The program is unable to compile.

Error: The local variable c may not have been initialized

Answer 1

Intialize char c = '';.

If your try block fails your character c will not have any value.

  try {
    c = (char)br.read(); //Input a character from user
  } catch (IOException e) {
    e.printStackTrace();
  }

The above code might not assign any value to c, if there is some Exception thrown within br.read(). So when to execute System.out.println("c: " + c);, the compiler does not know what to print. In order to avoid this, Java forces you to initialize local variables.

If you intialize c with char c = '';, even though your try block fails, the compiler can at least print ``.

You should be able to do something like :

 char c;
 c = 'a';
 System.out.println("c:" + c);

In this case it will compile successfully, because when you print the value compiler knows it will certainly have some value, which is not the case with your try block (it might or might not have any value).

Answer 2

Think about it: In case the try block fails, what will be printed out by System.out.println("c: " + c)? Well, whatever value c had before the try-block. What value did c last hold before the try block? Nothing, you didn't specify any prior value, the value is not initialized. Hence, the error message.

Solution: Give c a default value upon declaration (or in a finally block).

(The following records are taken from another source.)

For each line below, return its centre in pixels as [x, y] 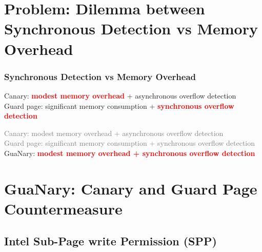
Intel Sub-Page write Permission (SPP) [110, 241]
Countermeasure [63, 208]
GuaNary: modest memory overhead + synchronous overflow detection [130, 153]
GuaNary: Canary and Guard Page [131, 188]
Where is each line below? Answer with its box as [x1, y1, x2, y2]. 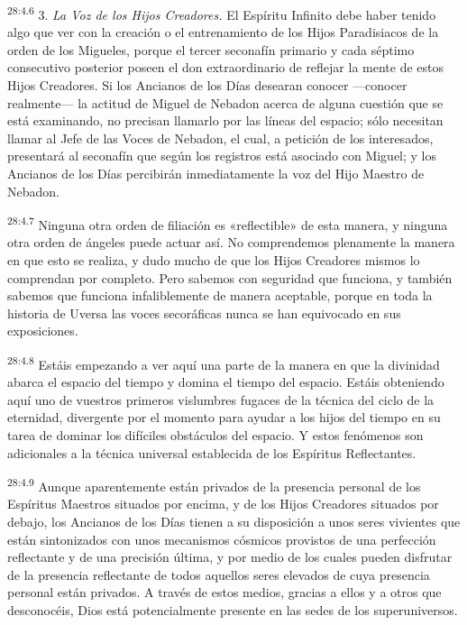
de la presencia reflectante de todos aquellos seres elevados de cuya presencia [7, 565, 430, 584]
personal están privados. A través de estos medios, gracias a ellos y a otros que [7, 583, 442, 602]
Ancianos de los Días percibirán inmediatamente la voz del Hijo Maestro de [7, 164, 425, 182]
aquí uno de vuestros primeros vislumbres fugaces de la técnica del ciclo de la [7, 390, 435, 409]
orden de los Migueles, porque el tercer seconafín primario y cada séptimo [7, 40, 415, 59]
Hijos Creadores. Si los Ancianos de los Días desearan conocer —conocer [7, 76, 407, 95]
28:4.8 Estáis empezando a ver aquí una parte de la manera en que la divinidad [7, 353, 440, 373]
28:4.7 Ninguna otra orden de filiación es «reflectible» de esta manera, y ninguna [7, 213, 448, 234]
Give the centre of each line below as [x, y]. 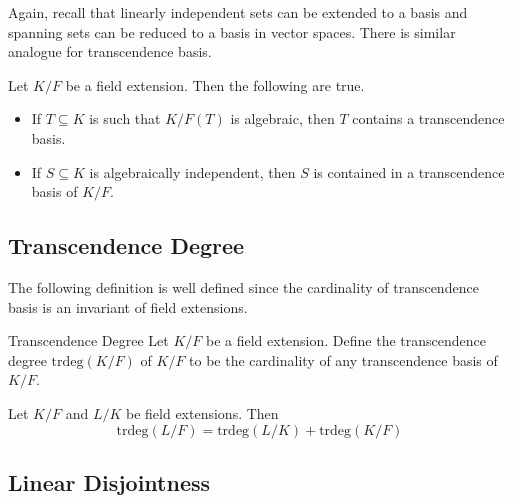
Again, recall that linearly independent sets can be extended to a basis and [238, 12]
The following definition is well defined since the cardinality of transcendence [243, 286]
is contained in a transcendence [409, 171]
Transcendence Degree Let [88, 340]
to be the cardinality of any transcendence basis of [343, 359]
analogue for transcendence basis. [110, 51]
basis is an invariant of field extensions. [128, 306]
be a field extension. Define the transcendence [345, 340]
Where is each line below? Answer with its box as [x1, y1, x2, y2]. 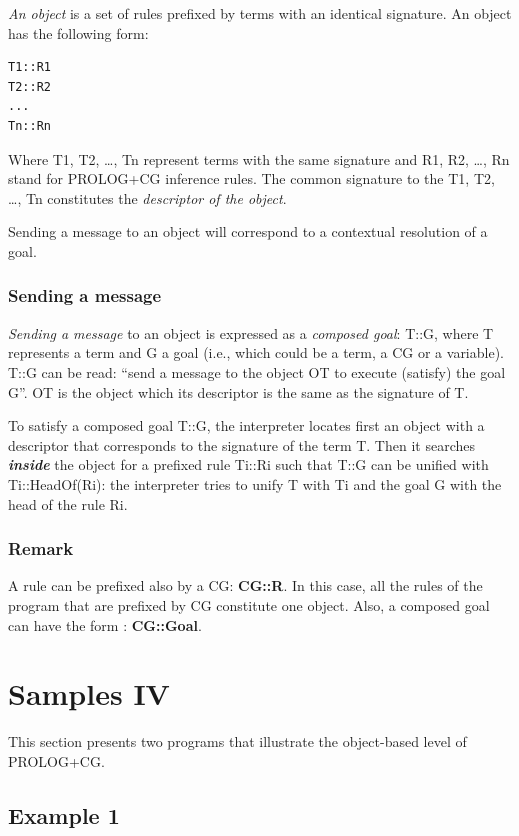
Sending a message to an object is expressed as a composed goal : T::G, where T [8, 322, 494, 343]
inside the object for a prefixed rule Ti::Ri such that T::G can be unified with [8, 454, 489, 475]
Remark [8, 536, 74, 561]
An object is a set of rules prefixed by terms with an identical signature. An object [8, 3, 512, 23]
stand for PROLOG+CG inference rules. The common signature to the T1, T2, [8, 168, 495, 189]
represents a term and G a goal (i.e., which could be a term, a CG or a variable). [8, 342, 504, 363]
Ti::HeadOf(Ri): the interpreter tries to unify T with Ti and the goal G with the [8, 473, 502, 494]
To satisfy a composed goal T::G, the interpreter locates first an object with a [8, 415, 485, 436]
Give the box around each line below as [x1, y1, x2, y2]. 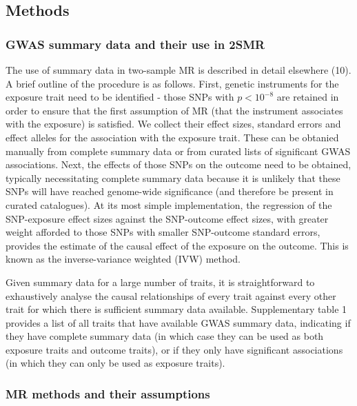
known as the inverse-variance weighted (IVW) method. [6, 252, 241, 266]
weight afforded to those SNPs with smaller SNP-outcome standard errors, [6, 225, 320, 239]
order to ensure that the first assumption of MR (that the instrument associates [6, 103, 343, 117]
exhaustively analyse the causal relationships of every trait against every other [6, 288, 336, 303]
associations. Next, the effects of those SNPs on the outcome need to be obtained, [6, 157, 351, 172]
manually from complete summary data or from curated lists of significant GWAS [6, 143, 351, 158]
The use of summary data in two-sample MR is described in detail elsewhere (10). [6, 63, 351, 77]
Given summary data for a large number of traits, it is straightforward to [6, 274, 315, 289]
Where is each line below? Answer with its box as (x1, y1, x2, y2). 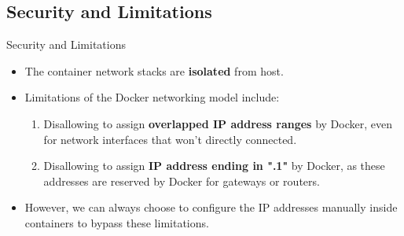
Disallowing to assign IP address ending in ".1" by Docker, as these (43, 157, 385, 174)
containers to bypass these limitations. (24, 214, 209, 230)
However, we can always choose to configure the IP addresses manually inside (24, 199, 398, 216)
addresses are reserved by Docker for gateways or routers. (43, 172, 320, 189)
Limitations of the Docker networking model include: (24, 89, 280, 105)
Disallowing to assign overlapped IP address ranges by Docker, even (43, 115, 392, 131)
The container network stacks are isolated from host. (24, 62, 284, 79)
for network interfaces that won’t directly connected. (43, 131, 297, 147)
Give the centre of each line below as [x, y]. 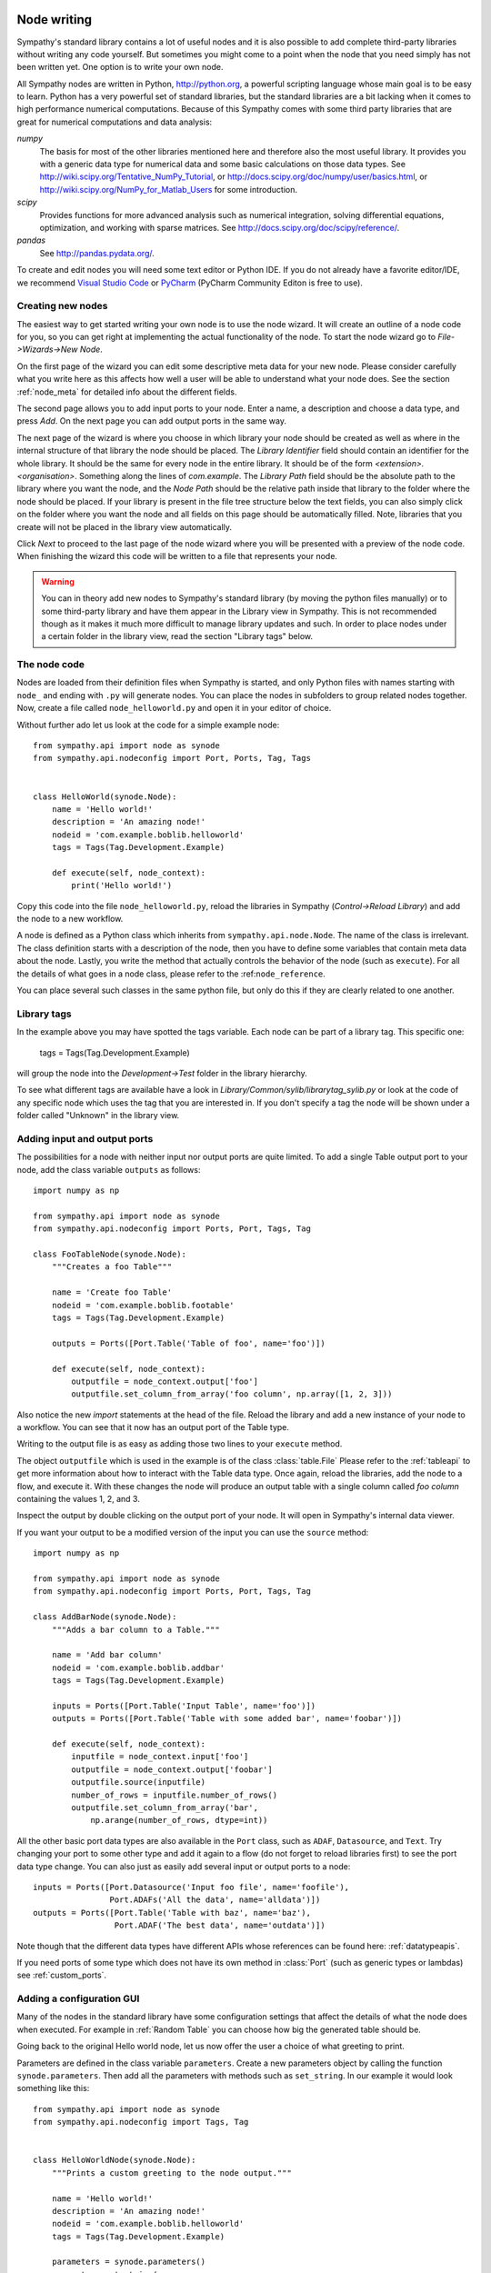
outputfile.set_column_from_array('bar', [165, 1808]
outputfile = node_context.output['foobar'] [172, 1769]
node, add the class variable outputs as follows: [109, 1169]
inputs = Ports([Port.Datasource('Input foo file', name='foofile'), [191, 1887]
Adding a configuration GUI [78, 1998]
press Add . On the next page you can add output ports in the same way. [151, 421]
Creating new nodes [62, 306]
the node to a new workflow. [70, 919]
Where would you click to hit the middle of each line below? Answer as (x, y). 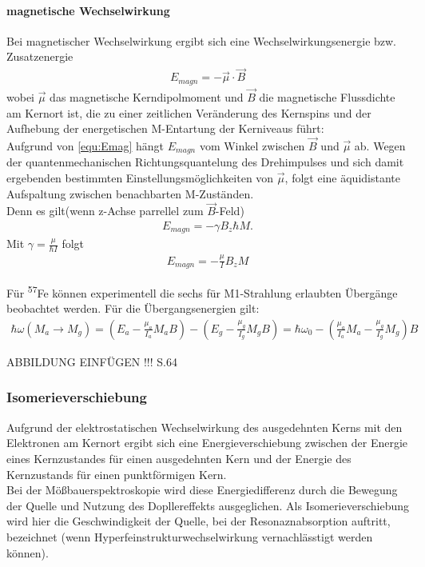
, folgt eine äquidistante (342, 177)
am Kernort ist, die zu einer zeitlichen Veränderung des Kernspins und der (189, 112)
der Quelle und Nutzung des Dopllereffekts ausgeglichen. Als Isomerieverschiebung (208, 505)
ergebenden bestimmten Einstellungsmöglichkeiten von (140, 177)
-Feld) (230, 211)
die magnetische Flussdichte (327, 96)
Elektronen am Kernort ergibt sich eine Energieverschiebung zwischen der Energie (207, 443)
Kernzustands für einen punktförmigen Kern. (117, 474)
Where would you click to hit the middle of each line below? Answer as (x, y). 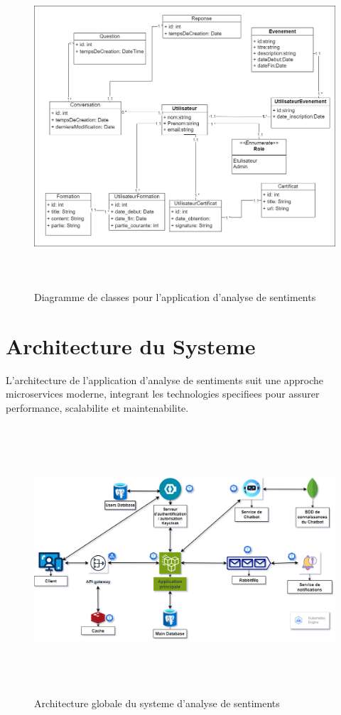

One that can be used in case the try-block fails.

Answer 3

You need to actually read what the user is inputting after they have finish

        while ((c = (char) br.read()) != -1) {
               System.out.println("c: " + c);
        }
    }
}

Answer 4

i dont know you still need this solution, but i wanna answer your ask. after catch exception, you could use "return;" to back, and in order to not break "c".

public static void main(String[] args) {
    BufferedReader br = new BufferedReader(new InputStreamReader(System.in));
    char c;
    try {
        c = (char)br.read(); //Input a character from user
    } catch (IOException e) {
        e.printStackTrace();
`       return;
    }
    System.out.println("c: " + c);
}